## [Available records]
####################

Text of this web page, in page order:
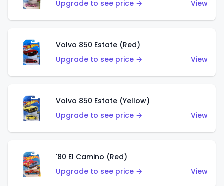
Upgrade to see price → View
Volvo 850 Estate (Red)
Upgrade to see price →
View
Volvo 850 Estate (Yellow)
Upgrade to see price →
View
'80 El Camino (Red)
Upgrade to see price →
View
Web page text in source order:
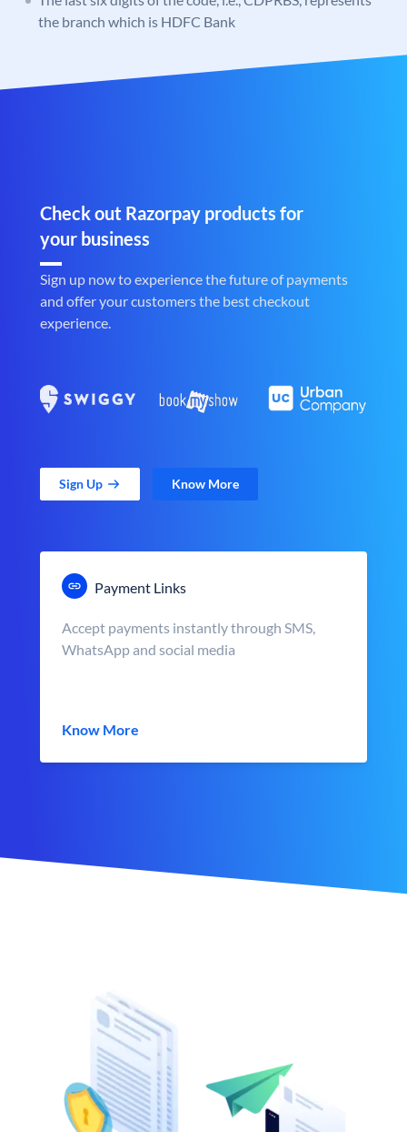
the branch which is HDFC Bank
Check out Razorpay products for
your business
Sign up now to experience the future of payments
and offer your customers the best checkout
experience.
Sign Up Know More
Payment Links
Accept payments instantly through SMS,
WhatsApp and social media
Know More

####################

## [Required work]
Return the listing verbatim, pictures excluded.

## [Output]
Text of this web page, in page order:
Upgrade to see price → View
Volvo 850 Estate (Red)
Upgrade to see price →
View
Volvo 850 Estate (Yellow)
Upgrade to see price →
View
'80 El Camino (Red)
Upgrade to see price →
View
Web page text in source order:
the branch which is HDFC Bank
Check out Razorpay products for
your business
Sign up now to experience the future of payments
and offer your customers the best checkout
experience.
Sign Up Know More
Payment Links
Accept payments instantly through SMS,
WhatsApp and social media
Know More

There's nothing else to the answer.